───── The records ─────

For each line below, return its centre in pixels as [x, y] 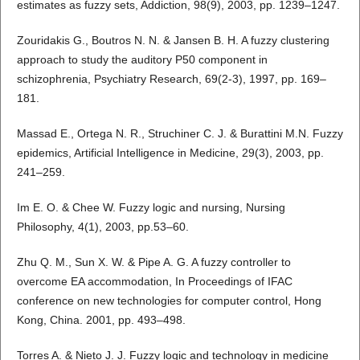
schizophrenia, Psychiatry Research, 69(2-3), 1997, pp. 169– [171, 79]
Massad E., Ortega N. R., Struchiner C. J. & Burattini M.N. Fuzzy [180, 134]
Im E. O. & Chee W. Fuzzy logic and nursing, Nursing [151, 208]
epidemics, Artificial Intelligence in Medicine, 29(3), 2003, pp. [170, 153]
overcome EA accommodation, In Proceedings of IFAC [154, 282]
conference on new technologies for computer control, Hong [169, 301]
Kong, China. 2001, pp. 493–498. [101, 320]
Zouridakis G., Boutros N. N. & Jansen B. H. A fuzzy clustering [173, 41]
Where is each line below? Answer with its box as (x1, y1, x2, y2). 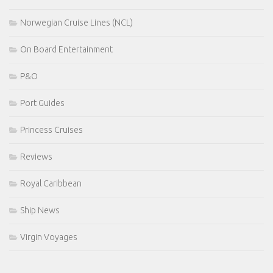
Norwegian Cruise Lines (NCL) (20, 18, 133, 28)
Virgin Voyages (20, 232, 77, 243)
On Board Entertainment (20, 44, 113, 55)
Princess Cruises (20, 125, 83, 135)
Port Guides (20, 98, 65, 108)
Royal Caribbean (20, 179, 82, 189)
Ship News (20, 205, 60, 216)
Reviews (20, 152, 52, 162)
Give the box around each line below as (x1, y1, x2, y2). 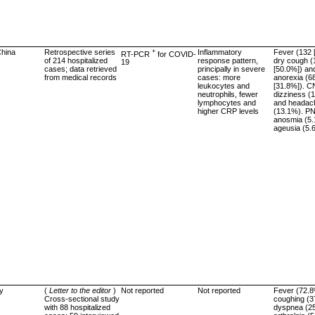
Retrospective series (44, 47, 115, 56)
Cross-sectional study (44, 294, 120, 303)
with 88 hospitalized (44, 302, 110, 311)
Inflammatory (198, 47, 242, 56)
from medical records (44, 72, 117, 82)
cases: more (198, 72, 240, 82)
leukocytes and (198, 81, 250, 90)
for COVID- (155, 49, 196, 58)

─────
───── The records ─────

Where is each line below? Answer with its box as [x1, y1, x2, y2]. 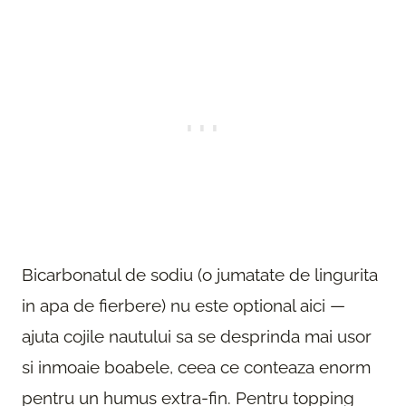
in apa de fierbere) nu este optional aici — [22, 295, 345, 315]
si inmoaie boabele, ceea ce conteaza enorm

─────

Please reproduce, exactly as they appear above, the lines from the line containing "Retrospective series (44, 47, 115, 56)" up to and including the line containing "for COVID- (155, 49, 196, 58)".

Retrospective series (44, 47, 115, 56)
Cross-sectional study (44, 294, 120, 303)
with 88 hospitalized (44, 302, 110, 311)
Inflammatory (198, 47, 242, 56)
from medical records (44, 72, 117, 82)
cases: more (198, 72, 240, 82)
leukocytes and (198, 81, 250, 90)
for COVID- (155, 49, 196, 58)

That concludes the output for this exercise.